*** Material provided

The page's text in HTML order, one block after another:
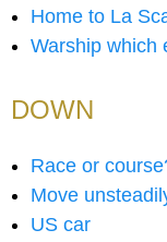
Home to La
Warship which
DOWN
Race or
Move
US car
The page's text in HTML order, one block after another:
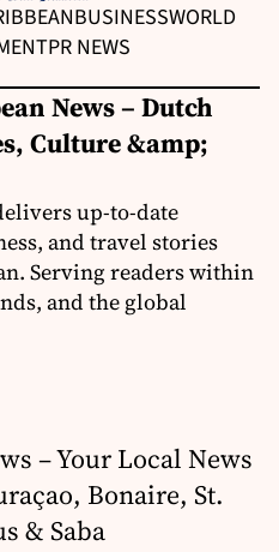
BUSINESSWORLD
PR NEWS
News – Dutch
Culture &amp;
up-to-date
and travel stories
Serving readers within
and the global
– Your Local News
Bonaire, St.
& Saba
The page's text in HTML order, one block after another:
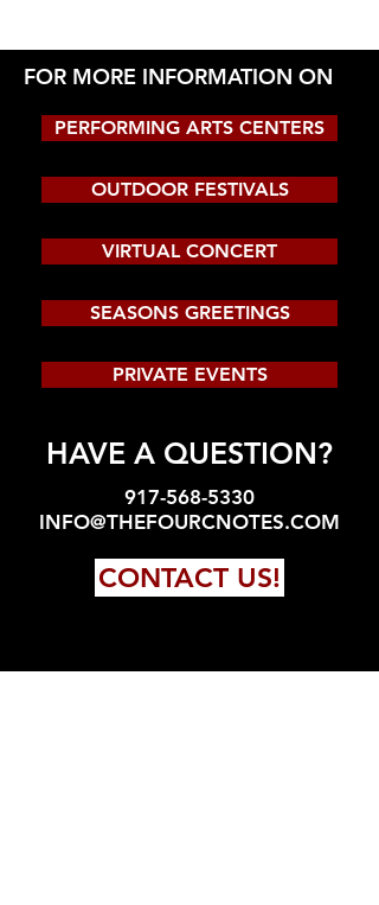
FOR MORE INFORMATION ON
PERFORMING ARTS CENTERS
OUTDOOR FESTIVALS
VIRTUAL CONCERT
SEASONS GREETINGS
PRIVATE EVENTS
HAVE A QUESTION?
917-568-5330
INFO@THEFOURCNOTES.COM
CONTACT US!
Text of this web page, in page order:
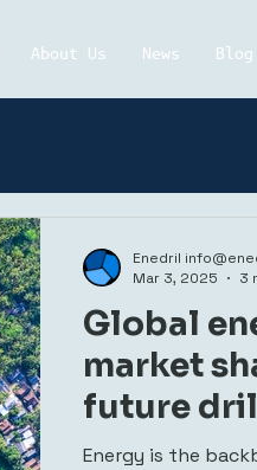
About Us News Blog
Global
market
future
energy
Energy is the
Enedril
Mar 3, 2025
3
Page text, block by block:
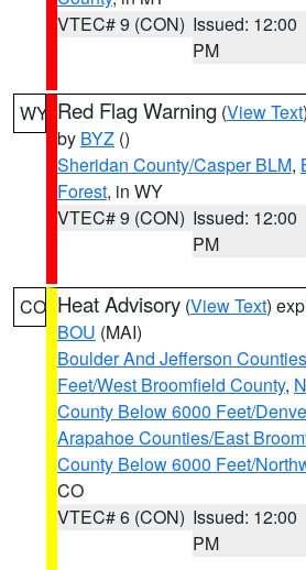
VTEC# 9 (CON) Issued: 12:00
PM
WY Red Flag Warning (View Text
by BYZ ()
Sheridan County/Casper BLM,
Forest, in WY
VTEC# 9 (CON) Issued: 12:00
PM
CO Heat Advisory (View Text)
BOU (MAI)
Boulder And Jefferson
Feet/West Broomfield County,
County Below 6000 Feet/
Arapahoe Counties/East
County Below 6000 Feet/
CO
VTEC# 6 (CON) Issued: 12:00
PM
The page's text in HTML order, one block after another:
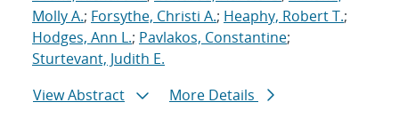
Molly A.; Forsythe, Christi A.; Heaphy, Robert T.;
Hodges, Ann L.; Pavlakos, Constantine;
Sturtevant, Judith E.
View Abstract
More Details
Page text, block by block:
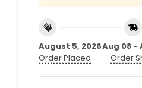
August 5, 2026
Order Placed
Aug 08 -
Order
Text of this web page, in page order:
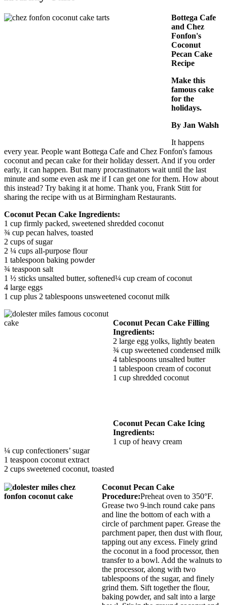
Bottega Cafe
and Chez
Fonfon's
Coconut
Pecan Cake
Recipe
Make this
famous cake
for the
holidays.
By Jan Walsh
It happens
every year. People want Bottega Cafe and Chez Fonfon's famous
coconut and pecan cake for their holiday dessert. And if you order
early, it can happen. But many procrastinators wait until the last
minute and some even ask me if I can get one for them. How about
this instead? Try baking it at home. Thank you, Frank Stitt for
sharing the recipe with us at Birmingham Restaurants.
Coconut Pecan Cake Ingredients:
1 cup firmly packed, sweetened shredded coconut
¾ cup pecan halves, toasted
2 cups of sugar
2 ¼ cups all-purpose flour
1 tablespoon baking powder
¾ teaspoon salt
1 ½ sticks unsalted butter, softened¼ cup cream of coconut
4 large eggs
1 cup plus 2 tablespoons unsweetened coconut milk
Coconut Pecan Cake Filling
Ingredients:
2 large egg yolks, lightly beaten
¾ cup sweetened condensed milk
4 tablespoons unsalted butter
1 tablespoon cream of coconut
1 cup shredded coconut
Coconut Pecan Cake Icing
Ingredients:
1 cup of heavy cream
¼ cup confectioners’ sugar
1 teaspoon coconut extract
2 cups sweetened coconut, toasted
Coconut Pecan Cake
Procedure:Preheat oven to 350°F.
Grease two 9-inch round cake pans
and line the bottom of each with a
circle of parchment paper. Grease the
parchment paper, then dust with flour,
tapping out any excess. Finely grind
the coconut in a food processor, then
transfer to a bowl. Add the walnuts to
the processor, along with two
tablespoons of the sugar, and finely
grind them. Sift together the flour,
baking powder, and salt into a large
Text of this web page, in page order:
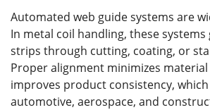
Automated web guide systems are
In metal coil handling, these systems
strips through cutting, coating, or
Proper alignment minimizes material
improves product consistency,
automotive, aerospace, and
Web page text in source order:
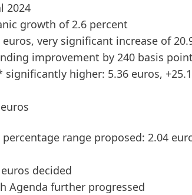
2024
growth of 2.6 percent
very significant increase of
improvement by 240 basis
significantly higher: 5.36 euros,
range proposed: 2.04
decided
Agenda further progressed
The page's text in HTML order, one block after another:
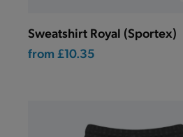
Sweatshirt Royal (Sportex)
from £10.35
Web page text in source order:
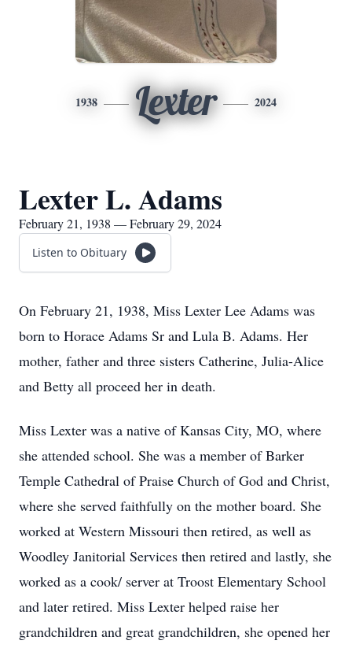
1938 Lexter 2024
Lexter L. Adams
February 21, 1938 — February 29, 2024
Listen to Obituary
On February 21, 1938, Miss Lexter Lee Adams was
born to Horace Adams Sr and Lula B. Adams. Her
mother, father and three sisters Catherine, Julia-Alice
and Betty all proceed her in death.
Miss Lexter was a native of Kansas City, MO, where
she attended school. She was a member of Barker
Temple Cathedral of Praise Church of God and Christ,
where she served faithfully on the mother board. She
worked at Western Missouri then retired, as well as
Woodley Janitorial Services then retired and lastly, she
worked as a cook/ server at Troost Elementary School
and later retired. Miss Lexter helped raise her
grandchildren and great grandchildren, she opened her
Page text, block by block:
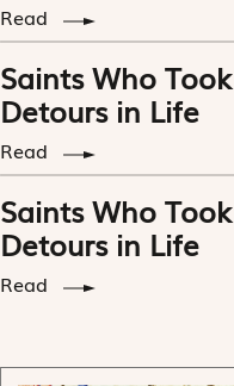
Read
Saints Who Took
Detours in Life
Read
Saints Who Took
Detours in Life
Read
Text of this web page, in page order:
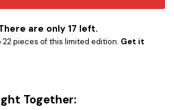
are only 17 left.
22 pieces of this limited edition. Get it
Together:
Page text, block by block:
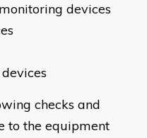
devices
devices
checks and
to the equipment
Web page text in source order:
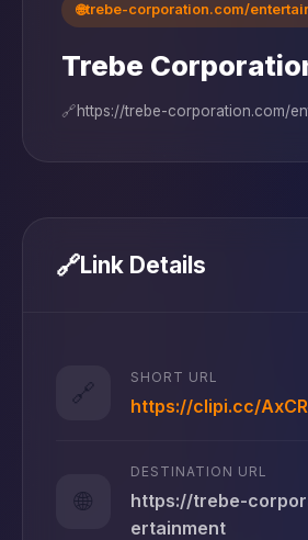
🌐trebe-corporation.com/
Trebe
🔗https://trebe-corporation.com/
🔗Link Details
🔗
SHORT URL
https://clipi.cc/AxCR
🌐
DESTINATION URL
https://trebe-
ertainment
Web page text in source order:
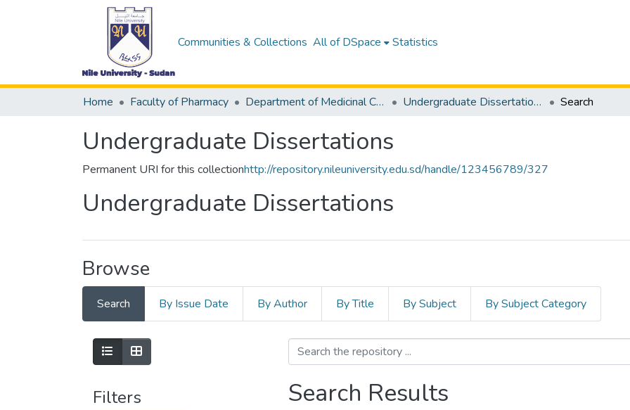
Communities & Collections All of DSpace Statistics
Home Faculty of Pharmacy Department of Medicinal Chemistry Undergraduate Dissertations Search
Undergraduate Dissertations
Permanent URI for this collectionhttp://repository.nileuniversity.edu.sd/handle/123456789/327
Undergraduate Dissertations
Browse
Search By Issue Date By Author By Title By Subject By Subject Category
Filters Search Results
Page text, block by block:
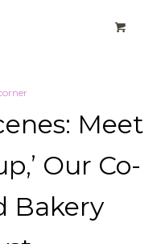
Meet
Our Co-
Bakery
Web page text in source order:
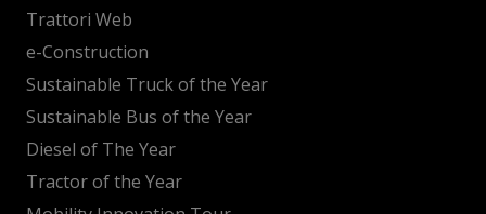
Trattori Web
e-Construction
Sustainable Truck of the Year
Sustainable Bus of the Year
Diesel of The Year
Tractor of the Year
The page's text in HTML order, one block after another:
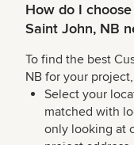
How do I
Saint John, NB
To find the best
NB for your
Select your
matched with
only looking at
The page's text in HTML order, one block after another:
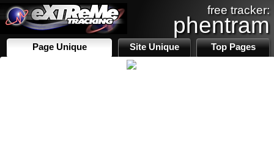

******

Word for word, repeat all of the entries above, leaving out the pictures.

The page's text in HTML order, one block after another:
Home to La
Warship which
DOWN
Race or
Move
US car
The page's text in HTML order, one block after another:
BUSINESSWORLD
PR NEWS
News – Dutch
Culture &amp;
up-to-date
and travel stories
Serving readers within
and the global
– Your Local News
Bonaire, St.
& Saba
The page's text in HTML order, one block after another:
FOR MORE INFORMATION ON
PERFORMING ARTS CENTERS
OUTDOOR FESTIVALS
VIRTUAL CONCERT
SEASONS GREETINGS
PRIVATE EVENTS
HAVE A QUESTION?
917-568-5330
INFO@THEFOURCNOTES.COM
CONTACT US!
Text of this web page, in page order:
About Us News Blog
Global
market
future
energy
Energy is the
Enedril
Mar 3, 2025
3
Page text, block by block:
VTEC# 9 (CON) Issued: 12:00
PM
WY Red Flag Warning (View Text
by BYZ ()
Sheridan County/Casper BLM,
Forest, in WY
VTEC# 9 (CON) Issued: 12:00
PM
CO Heat Advisory (View Text)
BOU (MAI)
Boulder And Jefferson
Feet/West Broomfield County,
County Below 6000 Feet/
Arapahoe Counties/East
County Below 6000 Feet/
CO
VTEC# 6 (CON) Issued: 12:00
PM
The page's text in HTML order, one block after another:
Molly A.; Forsythe, Christi A.; Heaphy, Robert T.;
Hodges, Ann L.; Pavlakos, Constantine;
Sturtevant, Judith E.
View Abstract
More Details
Page text, block by block:
August 5, 2026
Order Placed
Aug 08 -
Order
Text of this web page, in page order:
Bottega Cafe
and Chez
Fonfon's
Coconut
Pecan Cake
Recipe
Make this
famous cake
for the
holidays.
By Jan Walsh
It happens
every year. People want Bottega Cafe and Chez Fonfon's famous
coconut and pecan cake for their holiday dessert. And if you order
early, it can happen. But many procrastinators wait until the last
minute and some even ask me if I can get one for them. How about
this instead? Try baking it at home. Thank you, Frank Stitt for
sharing the recipe with us at Birmingham Restaurants.
Coconut Pecan Cake Ingredients:
1 cup firmly packed, sweetened shredded coconut
¾ cup pecan halves, toasted
2 cups of sugar
2 ¼ cups all-purpose flour
1 tablespoon baking powder
¾ teaspoon salt
1 ½ sticks unsalted butter, softened¼ cup cream of coconut
4 large eggs
1 cup plus 2 tablespoons unsweetened coconut milk
Coconut Pecan Cake Filling
Ingredients:
2 large egg yolks, lightly beaten
¾ cup sweetened condensed milk
4 tablespoons unsalted butter
1 tablespoon cream of coconut
1 cup shredded coconut
Coconut Pecan Cake Icing
Ingredients:
1 cup of heavy cream
¼ cup confectioners’ sugar
1 teaspoon coconut extract
2 cups sweetened coconut, toasted
Coconut Pecan Cake
Procedure:Preheat oven to 350°F.
Grease two 9-inch round cake pans
and line the bottom of each with a
circle of parchment paper. Grease the
parchment paper, then dust with flour,
tapping out any excess. Finely grind
the coconut in a food processor, then
transfer to a bowl. Add the walnuts to
the processor, along with two
tablespoons of the sugar, and finely
grind them. Sift together the flour,
baking powder, and salt into a large
Text of this web page, in page order:
Automated web guide systems are
In metal coil handling, these systems
strips through cutting, coating, or
Proper alignment minimizes material
improves product consistency,
automotive, aerospace, and
Web page text in source order:
2024
growth of 2.6 percent
very significant increase of
improvement by 240 basis
significantly higher: 5.36 euros,
range proposed: 2.04
decided
Agenda further progressed
The page's text in HTML order, one block after another:
Sweatshirt Royal (Sportex)
from £10.35
Web page text in source order:
1938 Lexter 2024
Lexter L. Adams
February 21, 1938 — February 29, 2024
Listen to Obituary
On February 21, 1938, Miss Lexter Lee Adams was
born to Horace Adams Sr and Lula B. Adams. Her
mother, father and three sisters Catherine, Julia-Alice
and Betty all proceed her in death.
Miss Lexter was a native of Kansas City, MO, where
she attended school. She was a member of Barker
Temple Cathedral of Praise Church of God and Christ,
where she served faithfully on the mother board. She
worked at Western Missouri then retired, as well as
Woodley Janitorial Services then retired and lastly, she
worked as a cook/ server at Troost Elementary School
and later retired. Miss Lexter helped raise her
grandchildren and great grandchildren, she opened her
Page text, block by block:
Read
Saints Who Took
Detours in Life
Read
Saints Who Took
Detours in Life
Read
Text of this web page, in page order:
are only 17 left.
22 pieces of this limited edition. Get it
Together:
Page text, block by block:
devices
devices
checks and
to the equipment
Web page text in source order:
🌐trebe-corporation.com/
Trebe
🔗https://trebe-corporation.com/
🔗Link Details
🔗
SHORT URL
https://clipi.cc/AxCR
🌐
DESTINATION URL
https://trebe-
ertainment
Web page text in source order:
Communities & Collections All of DSpace Statistics
Home Faculty of Pharmacy Department of Medicinal Chemistry Undergraduate Dissertations Search
Undergraduate Dissertations
Permanent URI for this collectionhttp://repository.nileuniversity.edu.sd/handle/123456789/327
Undergraduate Dissertations
Browse
Search By Issue Date By Author By Title By Subject By Subject Category
Filters Search Results
Page text, block by block:
Meet
Our Co-
Bakery
Web page text in source order:
Trattori Web
e-Construction
Sustainable Truck of the Year
Sustainable Bus of the Year
Diesel of The Year
Tractor of the Year
The page's text in HTML order, one block after another:
How do I
Saint John, NB
To find the best
NB for your
Select your
matched with
only looking at
The page's text in HTML order, one block after another:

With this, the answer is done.